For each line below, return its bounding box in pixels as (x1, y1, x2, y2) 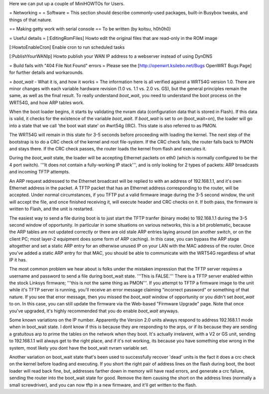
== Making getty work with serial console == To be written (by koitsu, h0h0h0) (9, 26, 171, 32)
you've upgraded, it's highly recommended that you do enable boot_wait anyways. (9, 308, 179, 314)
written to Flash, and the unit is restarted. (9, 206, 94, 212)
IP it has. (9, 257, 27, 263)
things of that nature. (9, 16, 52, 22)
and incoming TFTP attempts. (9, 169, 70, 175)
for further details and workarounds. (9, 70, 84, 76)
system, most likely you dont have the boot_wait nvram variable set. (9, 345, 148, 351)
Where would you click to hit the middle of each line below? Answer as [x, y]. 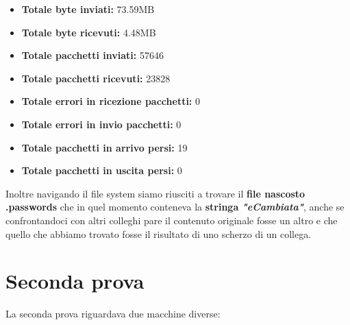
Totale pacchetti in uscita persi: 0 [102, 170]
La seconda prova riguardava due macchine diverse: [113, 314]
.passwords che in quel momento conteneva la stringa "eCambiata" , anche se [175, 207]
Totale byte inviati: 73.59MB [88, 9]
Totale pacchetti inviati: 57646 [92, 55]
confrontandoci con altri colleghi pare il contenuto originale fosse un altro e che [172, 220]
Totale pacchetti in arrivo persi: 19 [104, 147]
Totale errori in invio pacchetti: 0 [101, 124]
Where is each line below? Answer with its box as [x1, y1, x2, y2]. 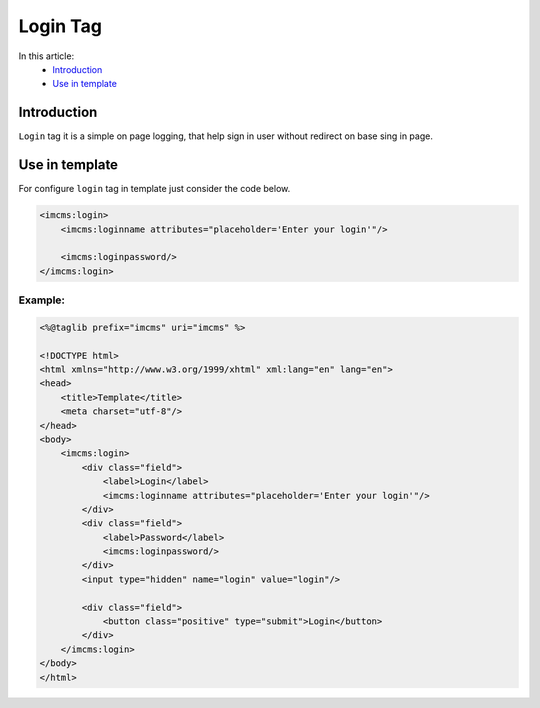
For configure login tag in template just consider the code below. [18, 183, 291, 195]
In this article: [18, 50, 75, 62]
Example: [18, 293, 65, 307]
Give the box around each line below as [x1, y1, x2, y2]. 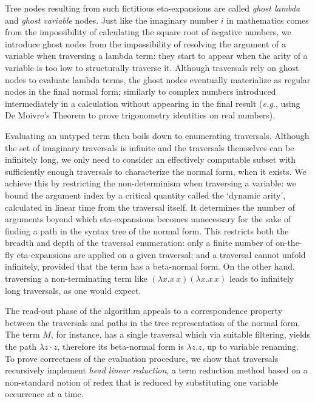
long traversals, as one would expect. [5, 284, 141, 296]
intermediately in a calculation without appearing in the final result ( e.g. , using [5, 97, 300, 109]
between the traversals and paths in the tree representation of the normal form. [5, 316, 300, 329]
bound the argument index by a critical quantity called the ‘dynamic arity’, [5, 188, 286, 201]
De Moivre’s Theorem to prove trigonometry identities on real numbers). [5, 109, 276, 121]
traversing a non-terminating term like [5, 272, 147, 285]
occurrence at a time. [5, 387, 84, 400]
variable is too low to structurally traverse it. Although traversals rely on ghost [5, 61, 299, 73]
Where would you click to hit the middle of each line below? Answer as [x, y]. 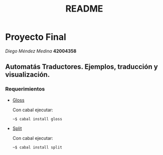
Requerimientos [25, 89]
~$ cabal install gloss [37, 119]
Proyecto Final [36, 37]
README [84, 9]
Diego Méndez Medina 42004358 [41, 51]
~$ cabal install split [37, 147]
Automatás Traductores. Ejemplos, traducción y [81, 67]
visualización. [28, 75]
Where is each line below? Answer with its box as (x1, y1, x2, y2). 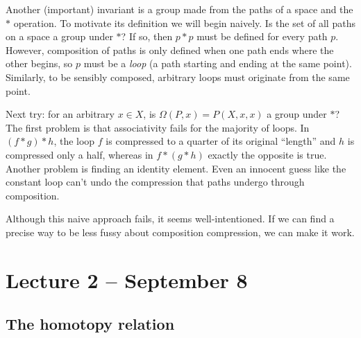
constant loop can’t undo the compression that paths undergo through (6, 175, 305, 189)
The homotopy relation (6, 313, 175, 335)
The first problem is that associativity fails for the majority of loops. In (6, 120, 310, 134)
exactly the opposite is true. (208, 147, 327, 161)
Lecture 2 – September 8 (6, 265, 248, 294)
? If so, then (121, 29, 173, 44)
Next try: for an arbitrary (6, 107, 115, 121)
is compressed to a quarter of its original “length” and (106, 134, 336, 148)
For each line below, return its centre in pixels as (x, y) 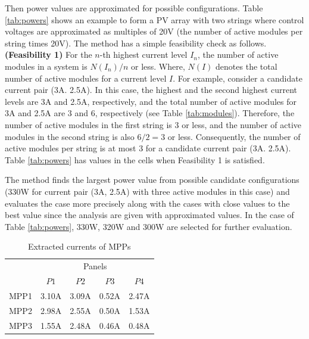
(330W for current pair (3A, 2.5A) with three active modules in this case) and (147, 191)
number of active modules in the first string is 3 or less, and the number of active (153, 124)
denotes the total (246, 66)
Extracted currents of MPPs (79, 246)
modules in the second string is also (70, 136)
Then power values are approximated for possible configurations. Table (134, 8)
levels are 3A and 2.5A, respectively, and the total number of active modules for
--
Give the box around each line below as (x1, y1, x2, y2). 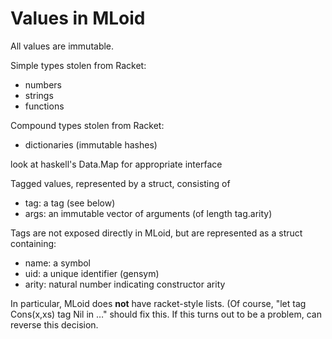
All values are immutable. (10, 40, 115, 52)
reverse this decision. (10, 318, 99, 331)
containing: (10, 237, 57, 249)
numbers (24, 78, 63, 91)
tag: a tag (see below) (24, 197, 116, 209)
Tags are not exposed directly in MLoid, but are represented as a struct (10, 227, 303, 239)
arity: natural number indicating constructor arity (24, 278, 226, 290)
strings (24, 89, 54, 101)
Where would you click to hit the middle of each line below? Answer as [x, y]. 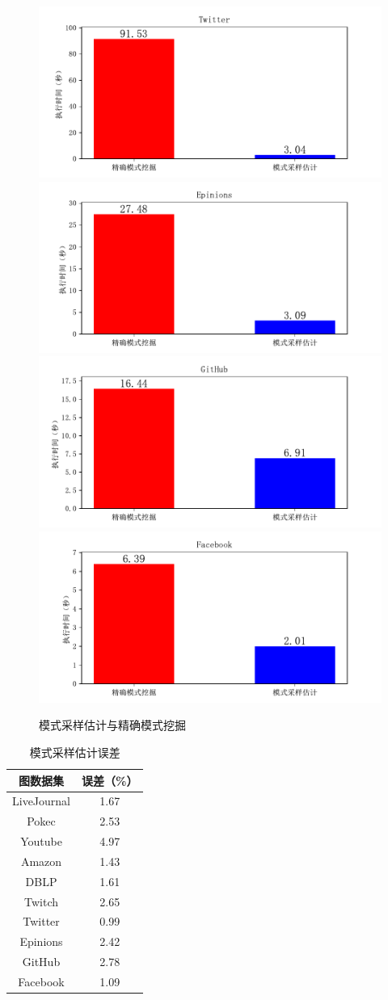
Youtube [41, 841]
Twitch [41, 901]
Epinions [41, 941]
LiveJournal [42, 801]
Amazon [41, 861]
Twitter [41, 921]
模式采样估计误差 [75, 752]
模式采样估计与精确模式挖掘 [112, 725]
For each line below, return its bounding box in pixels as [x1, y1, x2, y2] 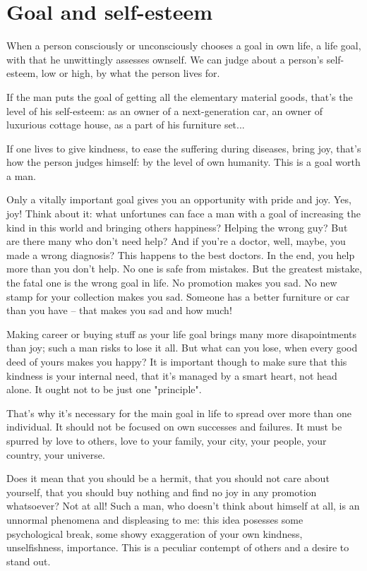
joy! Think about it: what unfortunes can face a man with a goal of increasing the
--
# [About this exercise]
Copy out only the lines above from the one with "se [175, 207]" to the one with "Totale errori in", inclusive, exactly as they stand.

# [Answer to the problem]
.passwords che in quel momento conteneva la stringa "eCambiata" , anche se [175, 207]
Totale byte inviati: 73.59MB [88, 9]
Totale pacchetti inviati: 57646 [92, 55]
confrontandoci con altri colleghi pare il contenuto originale fosse un altro e che [172, 220]
Totale pacchetti in arrivo persi: 19 [104, 147]
Totale errori in invio pacchetti: 0 [101, 124]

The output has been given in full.